■ **What to produce**
Copy each line of the data below with the word "that".
= = = = = = =
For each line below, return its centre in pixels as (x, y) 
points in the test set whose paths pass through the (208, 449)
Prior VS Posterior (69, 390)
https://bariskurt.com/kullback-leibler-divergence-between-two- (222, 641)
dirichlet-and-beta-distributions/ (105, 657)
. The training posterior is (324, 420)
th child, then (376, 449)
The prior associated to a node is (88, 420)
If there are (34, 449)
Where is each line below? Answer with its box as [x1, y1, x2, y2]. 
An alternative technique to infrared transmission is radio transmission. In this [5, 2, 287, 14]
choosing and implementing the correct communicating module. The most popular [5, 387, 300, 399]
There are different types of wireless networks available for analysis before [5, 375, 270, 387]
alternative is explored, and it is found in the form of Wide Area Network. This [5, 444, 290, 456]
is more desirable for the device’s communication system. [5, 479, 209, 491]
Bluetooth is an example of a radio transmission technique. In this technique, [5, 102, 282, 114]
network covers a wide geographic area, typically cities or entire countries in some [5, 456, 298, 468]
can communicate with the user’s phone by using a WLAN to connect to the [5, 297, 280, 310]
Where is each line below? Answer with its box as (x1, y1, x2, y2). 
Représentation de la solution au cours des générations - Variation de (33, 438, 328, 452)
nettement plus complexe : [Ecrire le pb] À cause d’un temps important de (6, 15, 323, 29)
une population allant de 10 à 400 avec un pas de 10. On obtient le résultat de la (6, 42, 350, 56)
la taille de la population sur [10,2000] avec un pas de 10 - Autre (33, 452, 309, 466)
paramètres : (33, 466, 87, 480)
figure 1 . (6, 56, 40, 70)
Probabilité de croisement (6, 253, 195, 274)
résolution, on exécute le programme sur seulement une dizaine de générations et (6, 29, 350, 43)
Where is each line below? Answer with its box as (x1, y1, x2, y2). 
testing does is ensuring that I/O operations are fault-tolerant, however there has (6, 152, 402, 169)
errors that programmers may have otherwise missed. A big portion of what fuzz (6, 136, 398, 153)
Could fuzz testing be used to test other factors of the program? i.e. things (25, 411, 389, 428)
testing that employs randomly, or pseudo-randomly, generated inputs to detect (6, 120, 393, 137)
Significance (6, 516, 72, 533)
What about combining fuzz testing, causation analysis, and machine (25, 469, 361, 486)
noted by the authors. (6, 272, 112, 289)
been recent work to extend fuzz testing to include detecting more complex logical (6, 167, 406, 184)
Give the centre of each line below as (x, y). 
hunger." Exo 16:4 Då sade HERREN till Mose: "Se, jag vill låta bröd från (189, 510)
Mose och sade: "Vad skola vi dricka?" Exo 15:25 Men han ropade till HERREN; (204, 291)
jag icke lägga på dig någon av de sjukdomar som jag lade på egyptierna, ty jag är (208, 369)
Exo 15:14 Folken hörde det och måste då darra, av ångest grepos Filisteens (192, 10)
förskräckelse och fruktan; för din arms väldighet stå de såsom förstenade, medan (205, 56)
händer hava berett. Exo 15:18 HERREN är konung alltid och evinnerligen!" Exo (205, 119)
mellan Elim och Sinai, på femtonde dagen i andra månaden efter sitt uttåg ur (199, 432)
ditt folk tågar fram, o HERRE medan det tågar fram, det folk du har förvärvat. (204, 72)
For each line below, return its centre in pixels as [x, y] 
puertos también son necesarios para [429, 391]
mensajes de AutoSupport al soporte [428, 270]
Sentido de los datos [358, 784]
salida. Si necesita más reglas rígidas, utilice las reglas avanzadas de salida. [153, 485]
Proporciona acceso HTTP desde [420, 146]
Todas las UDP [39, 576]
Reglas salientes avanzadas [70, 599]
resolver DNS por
= = = = = = =
■ **Answer section**
testing does is ensuring that I/O operations are fault-tolerant, however there has (6, 152, 402, 169)
errors that programmers may have otherwise missed. A big portion of what fuzz (6, 136, 398, 153)
testing that employs randomly, or pseudo-randomly, generated inputs to detect (6, 120, 393, 137)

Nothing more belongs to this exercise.